> WHAT NEEDS TO BE DONE
Restate word for word the line with "expertdata scientist+2" and the rest of the listing after it, ending at the final line, and include nothing else.

——————

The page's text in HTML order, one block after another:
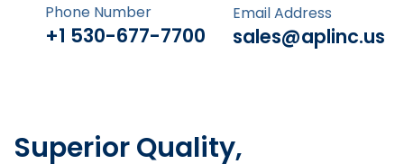
Phone Number
+1 530-677-7700
Email Address
sales@aplinc.us
Superior Quality,
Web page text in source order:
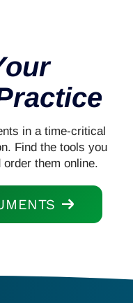
in a time-critical
Find the tools you
them online.
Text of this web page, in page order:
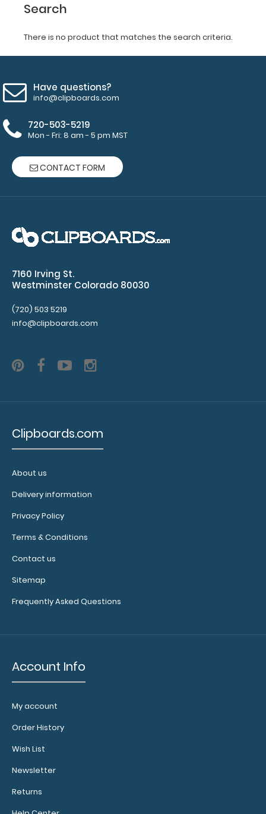
Search
There is no product that matches the search criteria.
Have questions?
info@clipboards.com
720-503-5219
Mon - Fri: 8 am - 5 pm MST
CONTACT FORM
7160 Irving St.
Westminster Colorado 80030
(720) 503 5219
info@clipboards.com
Clipboards.com
About us
Delivery information
Privacy Policy
Terms & Conditions
Contact us
Sitemap
Frequently Asked Questions
Account Info
My account
Order History
Wish List
Newsletter
Returns
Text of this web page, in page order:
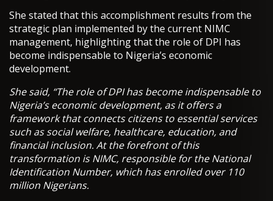
She stated that this accomplishment results from the
strategic plan implemented by the current NIMC
management, highlighting that the role of DPI has
become indispensable to Nigeria’s economic
development.
She said, “The role of DPI has become indispensable to
Nigeria’s economic development, as it offers a
framework that connects citizens to essential services
such as social welfare, healthcare, education, and
financial inclusion. At the forefront of this
transformation is NIMC, responsible for the National
Identification Number, which has enrolled over 110
million Nigerians.
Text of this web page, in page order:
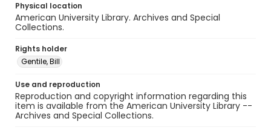
Physical location
American University Library. Archives and Special
Collections.
Rights holder
Gentile, Bill
Use and reproduction
Reproduction and copyright information regarding this
item is available from the American University Library --
Archives and Special Collections.
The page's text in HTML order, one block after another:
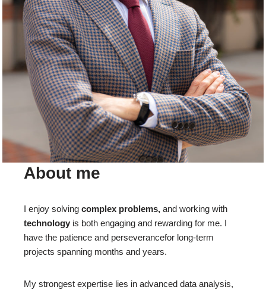
About me
I enjoy solving complex problems,and working with
technologyis both engaging and rewarding for me. I
have the patience and perseverancefor long-term
projects spanning months and years.
My strongest expertise lies in advanced data analysis,
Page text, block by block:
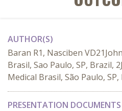
AUTHOR(S)
Baran R1, Nasciben
Brasil, Sao Paulo, SP, Brazil,
Medical Brasil, São Paulo, SP,
PRESENTATION DOCUMENTS
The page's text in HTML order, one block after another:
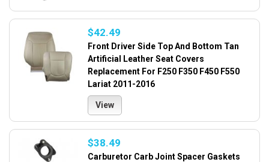
$42.49
Front Driver Side Top And Bottom Tan
Artificial Leather Seat Covers
Replacement For F250 F350 F450 F550
Lariat 2011-2016
View
$38.49
Carburetor Carb Joint Spacer Gaskets
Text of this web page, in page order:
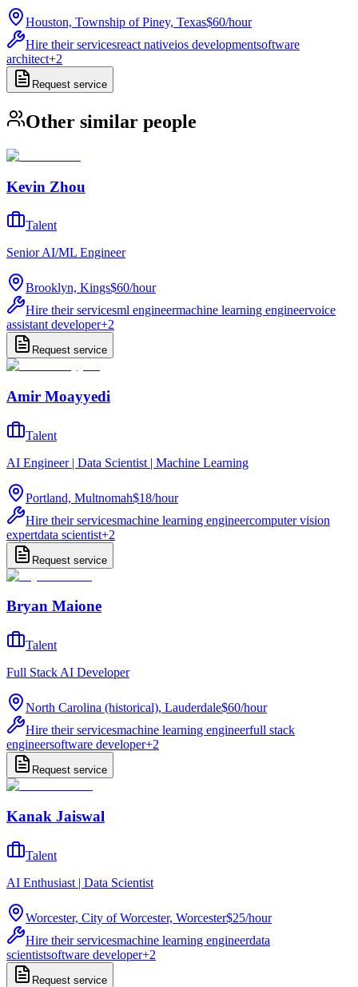
Houston, Township of Piney, Texas$60/hour
Hire their servicesreact nativeios developmentsoftware
architect+2
Request service
Other similar people
Kevin Zhou
Talent
Senior AI/ML Engineer
Brooklyn, Kings$60/hour
Hire their servicesml engineermachine learning engineervoice
assistant developer+2
Request service
Amir Moayyedi
Talent
AI Engineer | Data Scientist | Machine Learning
Portland, Multnomah$18/hour
Hire their servicesmachine learning engineercomputer vision
expertdata scientist+2
Request service
Bryan Maione
Talent
Full Stack AI Developer
North Carolina (historical), Lauderdale$60/hour
Hire their servicesmachine learning engineerfull stack
engineersoftware developer+2
Request service
Kanak Jaiswal
Talent
AI Enthusiast | Data Scientist
Worcester, City of Worcester, Worcester$25/hour
Hire their servicesmachine learning engineerdata
scientistsoftware developer+2
Request service

——————

> FINISHED EXERCISE
expertdata scientist+2
Request service
Bryan Maione
Talent
Full Stack AI Developer
North Carolina (historical), Lauderdale$60/hour
Hire their servicesmachine learning engineerfull stack
engineersoftware developer+2
Request service
Kanak Jaiswal
Talent
AI Enthusiast | Data Scientist
Worcester, City of Worcester, Worcester$25/hour
Hire their servicesmachine learning engineerdata
scientistsoftware developer+2
Request service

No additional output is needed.